What the exercise asks: From the listing below, please restate exactly the lines beginning at the one with "carbon fibre reinforced plastic." and ending at the one with "back, offering a", both included, and skip the pictures.

Supplied information:

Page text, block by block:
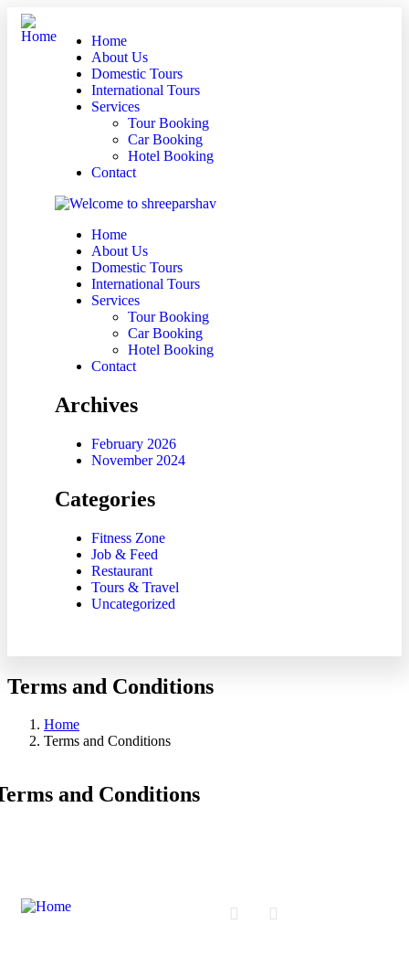
Home
About Us
Domestic Tours
International Tours
Services
Tour Booking
Car Booking
Hotel Booking
Contact
Home
About Us
Domestic Tours
International Tours
Services
Tour Booking
Car Booking
Hotel Booking
Contact
Archives
February 2026
November 2024
Categories
Fitness Zone
Job & Feed
Restaurant
Tours & Travel
Uncategorized
Terms and Conditions
Home
Terms and Conditions
and Conditions
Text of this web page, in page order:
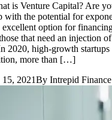
is Venture Capital? Are
with the potential for
excellent option for
that need an injection
2020, high-growth startups
more than […]
15, 2021By Intrepid
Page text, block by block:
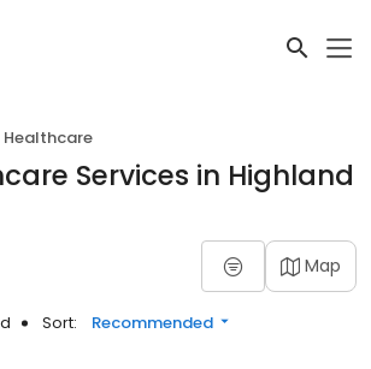
Healthcare
Services in Highland
Map
Sort: Recommended
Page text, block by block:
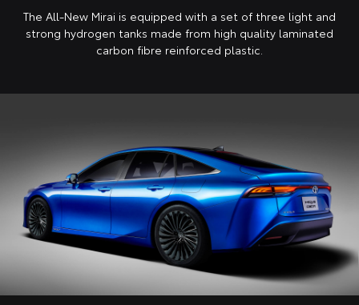
The All-New Mirai is equipped with a set of three light and
strong hydrogen tanks made from high quality laminated
carbon fibre reinforced plastic.
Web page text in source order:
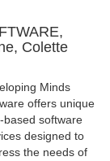
Colette
Minds
offers unique
based software
designed to
the needs of
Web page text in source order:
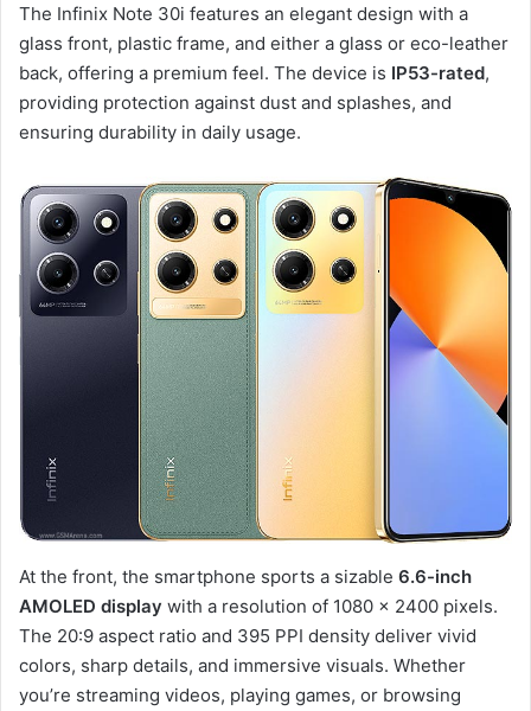
The Infinix Note 30i features an elegant design with a
glass front, plastic frame, and either a glass or eco-leather
back, offering a premium feel. The device is IP53-rated,
providing protection against dust and splashes, and
ensuring durability in daily usage.
At the front, the smartphone sports a sizable 6.6-inch
AMOLED display with a resolution of 1080 x 2400 pixels.
The 20:9 aspect ratio and 395 PPI density deliver vivid
colors, sharp details, and immersive visuals. Whether
you’re streaming videos, playing games, or browsing
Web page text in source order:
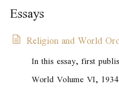
Essays
Religion and World
In this essay, first
WorldVolume VI,
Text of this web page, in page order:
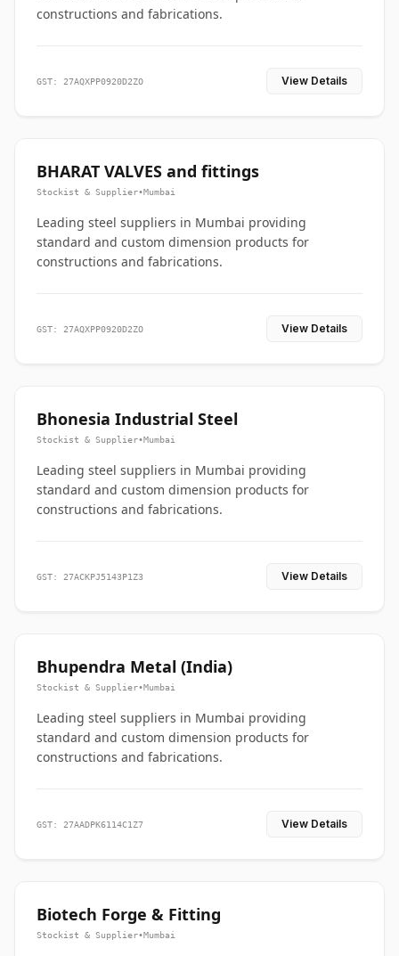
constructions and fabrications.
GST: 27AQXPP0920D2ZO View Details
BHARAT VALVES and fittings
Stockist & Supplier•Mumbai
Leading steel suppliers in Mumbai providing
standard and custom dimension products for
constructions and fabrications.
GST: 27AQXPP0920D2ZO View Details
Bhonesia Industrial Steel
Stockist & Supplier•Mumbai
Leading steel suppliers in Mumbai providing
standard and custom dimension products for
constructions and fabrications.
GST: 27ACKPJ5143P1Z3 View Details
Bhupendra Metal (India)
Stockist & Supplier•Mumbai
Leading steel suppliers in Mumbai providing
standard and custom dimension products for
constructions and fabrications.
GST: 27AADPK6114C1Z7 View Details
Biotech Forge & Fitting
Stockist & Supplier•Mumbai
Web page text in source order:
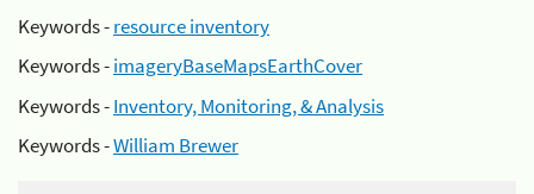
Keywords -resource inventory
Keywords -imageryBaseMapsEarthCover
Keywords -Inventory, Monitoring, & Analysis
Keywords -William Brewer
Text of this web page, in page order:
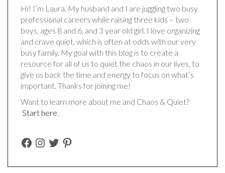
Hi! I’m Laura. My husband and I are juggling two busy
professional careers while raising three kids – two
boys, ages 8 and 6, and 3 year old girl. I love organizing
and crave quiet, which is often at odds with our very
busy family. My goal with this blog is to create a
resource for all of us to quiet the chaos in our lives, to
give us back the time and energy to focus on what’s
important. Thanks for joining me!
Want to learn more about me and Chaos & Quiet?
Start here.
FACEBOOK
INSTAGRAM
TWITTERPINTEREST
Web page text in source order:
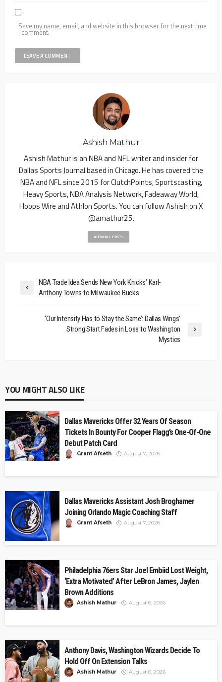
Save my name, email, and website in this browser for the next time
I comment.
Ashish Mathur
Ashish Mathur is an NBA and NFL writer and insider for
Dallas Sports Journal based in Chicago. He has covered the
NBA and NFL since 2015 for ClutchPoints, Sportscasting,
Heavy Sports, NBA Analysis Network, Fadeaway World,
Hoops Wire and Athlon Sports. You can follow Ashish on X
@amathur25.
VIEW ALL POSTS
NBA Trade Idea Sends New York Knicks’ Karl-
Anthony Towns to Milwaukee Bucks
‘Our Intensity Has to Stay the Same’: Dallas Wings’
Strong Start Fades in Loss to Washington
Mystics
YOU MIGHT ALSO LIKE
Dallas Mavericks Offer 32 Years Of Season
Tickets In Bounty For Cooper Flagg’s One-Of-One
Debut Patch Card
Grant Afseth August 7, 2026
Dallas Mavericks Assistant Josh Broghamer
Joining Orlando Magic Coaching Staff
Grant Afseth August 7, 2026
Philadelphia 76ers Star Joel Embiid Lost Weight,
‘Extra Motivated’ After LeBron James, Jaylen
Brown Additions
Ashish Mathur August 6, 2026
Anthony Davis, Washington Wizards Decide To
Hold Off On Extension Talks
Ashish Mathur August 6, 2026
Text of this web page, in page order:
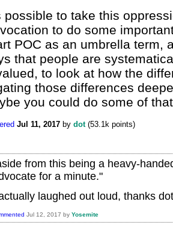
possible to take this
to do some
POC as an umbrella term,
that people are
to look at how the
those differences
you could do some of
Jul 11, 2017 by dot (53.1k points)
from this being a heavy-
for a minute."
laughed out loud, thanks
Jul 12, 2017 by Yosemite

Answer section:
carbon fibre reinforced plastic.
Web page text in source order:
Colette
Minds
offers unique
based software
designed to
the needs of
Web page text in source order:
The Infinix Note 30i features an elegant design with a
glass front, plastic frame, and either a glass or eco-leather
back, offering a premium feel. The device is IP53-rated,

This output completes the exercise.